Friday, July 31, 2015

Belief in God as a rational economic choice

When I was a teenager, I ridiculed those who believed in God. Then, in my twenties, the issue of the purpose became important to me. I realized that, as long as you feel fulfilled, you don't really care about prupose--you simply feel there is one. But, sometimes you don't feel that there is any purpose for you in this universe. If you are a kind of person that cares about purpose a lot, then if you want to keep functioning, you have to make an assumption that there is a purpose, but you are simply not able to perceive it at the moment or ever.

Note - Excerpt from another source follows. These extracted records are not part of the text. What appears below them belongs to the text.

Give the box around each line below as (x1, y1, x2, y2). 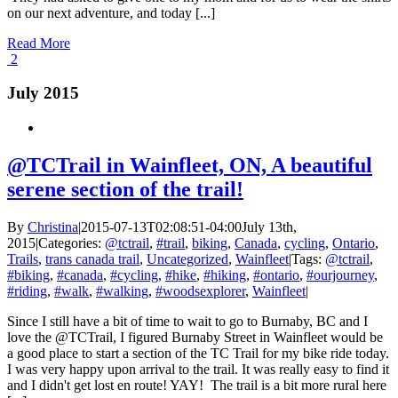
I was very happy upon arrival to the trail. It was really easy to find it (7, 361, 389, 377)
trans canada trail (45, 251, 139, 267)
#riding (7, 283, 47, 298)
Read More (7, 35, 70, 51)
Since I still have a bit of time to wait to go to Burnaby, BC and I (7, 313, 368, 329)
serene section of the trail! (7, 177, 243, 201)
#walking (96, 283, 148, 298)
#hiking (203, 267, 246, 283)

Many people live in conditions that are senseless. Imagine, for example, a child whose whole family gets killed in a war. Or, imagine a person that, due to an unknown defect, is born without arms and legs. It is no wonder that people who go through experiences that make them doubt any meaningful purpose for human life (or for any existence) start assuming that there may well be a purpose beyond their senses, a purpose given by an entity that is beyond our comprehension. This is a rational choice that people make to keep themselves sane.

Then, there are people like Richard Dawkins, who try to annoy the crap out of you by asking you to stop believing in God simply because that idea doesn't make sense to Richard Dawkins, as if his subjective perception is some sort of an objective criterion for truth. If you go and talk to physicists, they will tell you that the idea of a creator, although not a scientific question, is perfectly consistent with what we know about the universe so far. They generally don't like that idea, but they are not denying its logical consistency.

I am not ridiculing people who believe in God anymore because I am not a teenager anymore. I hope that many of our atheists will grow up soon too.